Number of bars inserted |
Use Time (MS) |
Server memory consumption |
Database server memory consumption |
Encounter problems |
100 |
833 |
35.5M |
15.7% |
|
1000 |
3971 |
54.5M |
15.7% |
|
10000 |
13399 |
111.5M |
15.7% |
|
20000 |
22684 |
157M |
15.7% |
|
30000 |
30716 |
208M |
15.7% |
|
100000 |
95958 (1.5min) |
463M |
15.7% |
|
200000 |
180388 (3.0min) |
384M |
15.7% |
|
300000 |
275388 (4.5min) |
420M |
15.7% |
|
400000 |
377242 (6.28min) |
505M |
15.7% |
|
500000 |
527830 (8.8min) |
552M |
15.7% |
|
600000 |
588103 (9.8min) |
726M |
15.7% |
|
700000 |
723151 (12.1min) |
880M |
15.7% |
|
800000 |
901322 (15.0min) |
850M |
15.7% |
|
900000 |
1113462 (18.6min) |
928M |
15.7% |
|
1000000 |
1325419 (22.0min) |
806M |
15.7% |
|
1500000 |
2179144 (36.3min) |
1097M |
15.7% |
|
2000000 |
3569986 (59.5min) |
1562M |
15.7% |
|
3000000 |
|
|
|
|
4, Optimization plan 2
Using the Java streaming mechanism, insert 10000 in a single batch when inserting a database. The test results are as follows.
Number of bars inserted |
Use Time (MS) |
Server memory consumption |
Database server memory consumption |
Encounter problems |
100 |
273 |
40.4M |
15.8% |
|
1000 |
1236 |
51.4M |
15.8% |
|
10000 |
9645 |
91.5M |
15.8% |
|
20000 |
21685 |
134M |
15.8% |
|
30000 |
27509 |
201M |
15.8% |
|
100000 |
89067 (1.5min) |
198M |
15.8% |
|
200000 |
175856 (2.9min) |
186M |
15.8% |
|
300000 |
265390 (4.4min) |
196M |
15.8% |
|
400000 |
356549 (5.9min) |
202M |
15.8% |
|
500000 |
453659 (7.6min) |
202M |
15.8% |
|
600000 |
576562 (9.6min) |
199M |
15.8% |
|
700000 |
730090 (12.2min) |
200M |
15.8% |
|
800000 |
769520 (12.8min) |
200M |
15.8% |
|
900000 |
1124001 (18.7min) |
209M |
15.8% |
|
1000000 |
1341186 (22.4min) |
202M |
15.8% |
|
1500000 |
2566401 (42.8min) |
204M |
15.8% |
|
2000000 |
|
|
|
|
5, Optimization plan 3
Reduce the creation of objects and optimize the program.

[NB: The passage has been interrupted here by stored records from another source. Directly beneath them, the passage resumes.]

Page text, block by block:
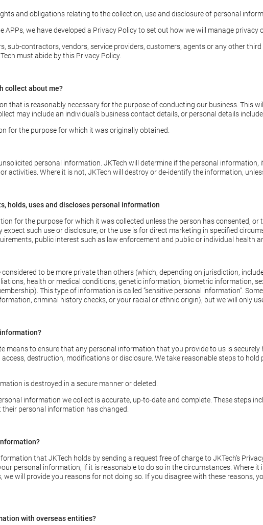
and obligations relating to the collection, use and disclosure of personal
APPs, we have developed a Privacy Policy to set out how we will manage
sub-contractors, vendors, service providers, customers, agents or any other
must abide by this Privacy Policy.
collect about me?
that is reasonably necessary for the purpose of conducting our business. This
may include an individual’s business contact details, or personal details
for the purpose for which it was originally obtained.
personal information. JKTech will determine if the personal
activities. Where it is not, JKTech will destroy or de-identify the information,
holds, uses and discloses personal information
for the purpose for which it was collected unless the person has consented,
such use or disclosure, or the use is for direct marketing in specified
public interest such as law enforcement and public or individual health
to be more private than others (which, depending on jurisdiction,
health or medical conditions, genetic information, biometric information,
This type of information is called “sensitive personal information”.
criminal history checks, or your racial or ethnic origin), but we will only
means to ensure that any personal information that you provide to us is
destruction, modifications or disclosure. We take reasonable steps to
is destroyed in a secure manner or deleted.
information we collect is accurate, up-to-date and complete. These steps
personal information has changed.
that JKTech holds by sending a request free of charge to JKTech’s
personal information, if it is reasonable to do so in the circumstances. Where
will provide you reasons for not doing so. If you disagree with these reasons,
with overseas entities?
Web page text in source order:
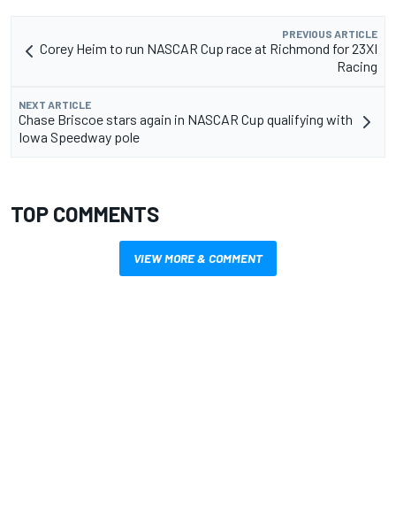
PREVIOUS ARTICLE
Corey Heim to run NASCAR Cup race at Richmond for 23XI
Racing
NEXT ARTICLE
Chase Briscoe stars again in NASCAR Cup qualifying with
Iowa Speedway pole
TOP COMMENTS
VIEW MORE & COMMENT
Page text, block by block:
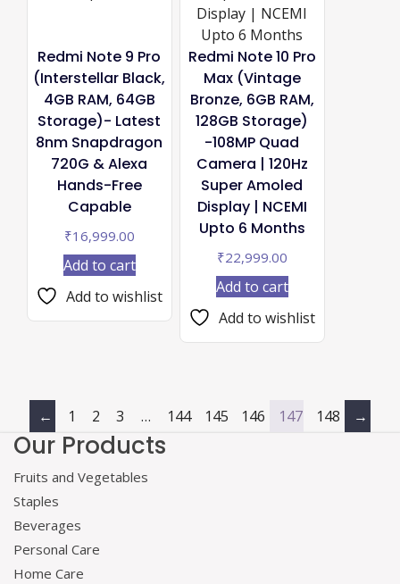
Redmi Note 9 Pro
(Interstellar Black,
4GB RAM, 64GB
Storage)- Latest
8nm Snapdragon
720G & Alexa
Hands-Free
Capable
₹16,999.00
Add to cart
Add to wishlist
Redmi Note 10 Pro
Max (Vintage
Bronze, 6GB RAM,
128GB Storage)
-108MP Quad
Camera | 120Hz
Super Amoled
Display | NCEMI
Upto 6 Months
₹22,999.00
Add to cart
Add to wishlist
← 1 2 3 … 144 145 146 147 148 →
Our Products
Fruits and Vegetables
Staples
Beverages
Personal Care
Home Care
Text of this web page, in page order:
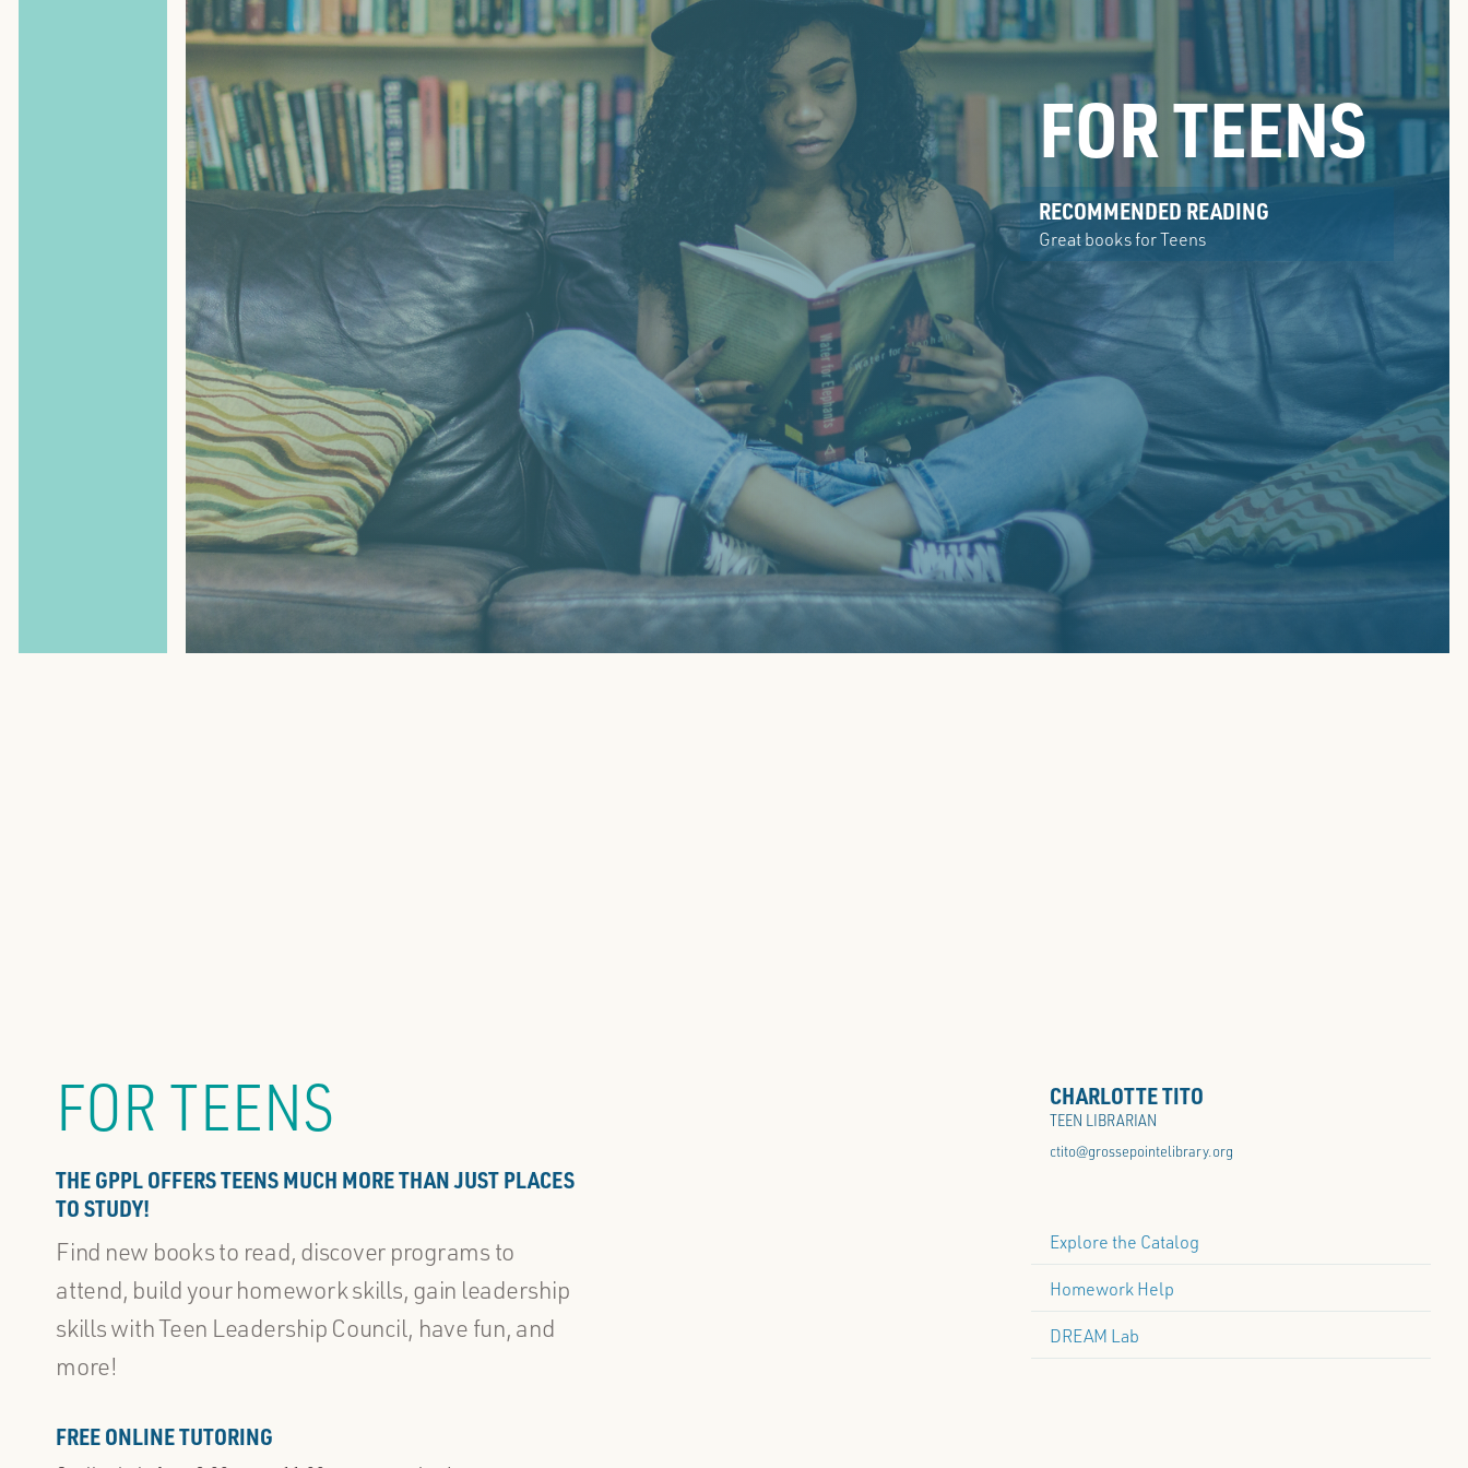
FOR TEENS
RECOMMENDED READING
Great books for Teens
FOR TEENS
THE GPPL OFFERS TEENS MUCH MORE THAN JUST PLACES
TO STUDY!
Find new books to read, discover programs to
attend, build your homework skills, gain leadership
skills with Teen Leadership Council, have fun, and
more!
FREE ONLINE TUTORING
CHARLOTTE TITO
TEEN LIBRARIAN
ctito@grossepointelibrary.org
Explore the Catalog
Homework Help
DREAM Lab

The test results are as follows.
Number of bars inserted |
Use Time (MS) |
Server memory consumption |
Database server memory consumption |
Encounter problems |
10000 |
10022 |
99.6M |
15.8% |
|
100000 |
88925 (1.5min) |
203M |
15.8% |
|
500000 |
444200 (7.4min) |
201M |
15.8% |
|
1000000 |
1327358 (22.1min) |
202M |
15.8% |
|
1500000 |
2588956 (43.1min) |
202M |
15.8% |
|
2000000 |
|
|
|
|
6, Summary
Through the FTP mechanism to collect data, in the case of large amount of data, there are two optimization ideas, one is the use of bulk inserts to control the number of inserts a single time. The second is the best use of the underlying mechanism, open source software sometimes at design time to consider too many things, will increase the system's resource consumption.